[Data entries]
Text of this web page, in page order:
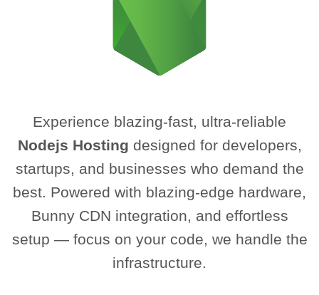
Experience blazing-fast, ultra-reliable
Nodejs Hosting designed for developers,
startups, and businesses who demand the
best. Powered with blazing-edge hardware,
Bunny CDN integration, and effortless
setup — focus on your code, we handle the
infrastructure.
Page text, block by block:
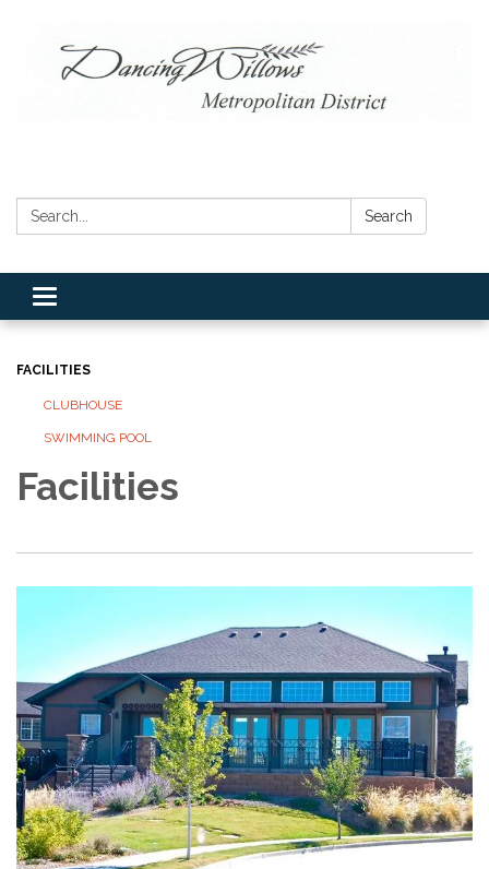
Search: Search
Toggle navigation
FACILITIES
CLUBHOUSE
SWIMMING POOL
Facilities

● EXERCISE AIM: Return all of the entries exactly as written, but drop any pictures they hold.

● EXERCISE RESULT:
Text of this web page, in page order:
Experience blazing-fast, ultra-reliable
Nodejs Hosting designed for developers,
startups, and businesses who demand the
best. Powered with blazing-edge hardware,
Bunny CDN integration, and effortless
setup — focus on your code, we handle the
infrastructure.
Page text, block by block:
Search: Search
Toggle navigation
FACILITIES
CLUBHOUSE
SWIMMING POOL
Facilities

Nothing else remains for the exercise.